Task prompt: Give back, exactly as written, the lines from the first line of the data below through the line with "Корпоративная", and omit the pictures.

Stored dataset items
----

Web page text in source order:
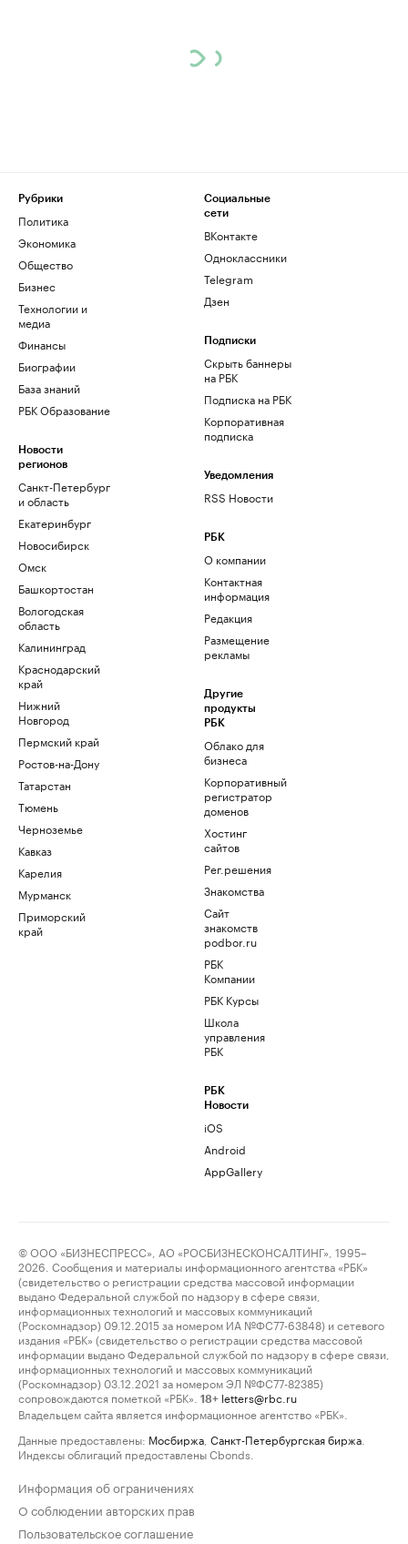
Рубрики
Политика
Экономика
Общество
Бизнес
Технологии и
медиа
Финансы
Биографии
База знаний
РБК Образование
Новости
регионов
Санкт-Петербург
и область
Екатеринбург
Новосибирск
Омск
Башкортостан
Вологодская
область
Калининград
Краснодарский
край
Нижний
Новгород
Пермский край
Ростов-на-Дону
Татарстан
Тюмень
Черноземье
Кавказ
Карелия
Мурманск
Приморский
край
Социальные
сети
ВКонтакте
Одноклассники
Telegram
Дзен
Подписки
Скрыть баннеры
на РБК
Подписка на РБК
Корпоративная
подписка
Уведомления
RSS Новости
РБК
О компании
Контактная
информация
Редакция
Размещение
рекламы
Другие
продукты
РБК
Облако для
бизнеса
Корпоративный
регистратор
доменов
Хостинг
сайтов
Рег.решения
Знакомства
Сайт
знакомств
podbor.ru
РБК
Компании
РБК Курсы
Школа
управления
РБК
РБК
Новости
iOS
Android
AppGallery
© ООО «БИЗНЕСПРЕСС», АО «РОСБИЗНЕСКОНСАЛТИНГ», 1995–
2026. Сообщения и материалы информационного агентства «РБК»
(свидетельство о регистрации средства массовой информации
выдано Федеральной службой по надзору в сфере связи,
информационных технологий и массовых коммуникаций
(Роскомнадзор) 09.12.2015 за номером ИА №ФС77-63848) и сетевого
издания «РБК» (свидетельство о регистрации средства массовой
информации выдано Федеральной службой по надзору в сфере связи,
информационных технологий и массовых коммуникаций
(Роскомнадзор) 03.12.2021 за номером ЭЛ №ФС77-82385)
сопровождаются пометкой «РБК».
18+ letters@rbc.ru
Владельцем сайта является информационное агентство «РБК».
Данные предоставлены: Мосбиржа Санкт-Петербургская биржа
Индексы облигаций предоставлены Cbonds.
Информация об ограничениях
О соблюдении авторских прав
Пользовательское соглашение

----

Reply:
Web page text in source order:
Рубрики
Политика
Экономика
Общество
Бизнес
Технологии и
медиа
Финансы
Биографии
База знаний
РБК Образование
Новости
регионов
Санкт-Петербург
и область
Екатеринбург
Новосибирск
Омск
Башкортостан
Вологодская
область
Калининград
Краснодарский
край
Нижний
Новгород
Пермский край
Ростов-на-Дону
Татарстан
Тюмень
Черноземье
Кавказ
Карелия
Мурманск
Приморский
край
Социальные
сети
ВКонтакте
Одноклассники
Telegram
Дзен
Подписки
Скрыть баннеры
на РБК
Подписка на РБК
Корпоративная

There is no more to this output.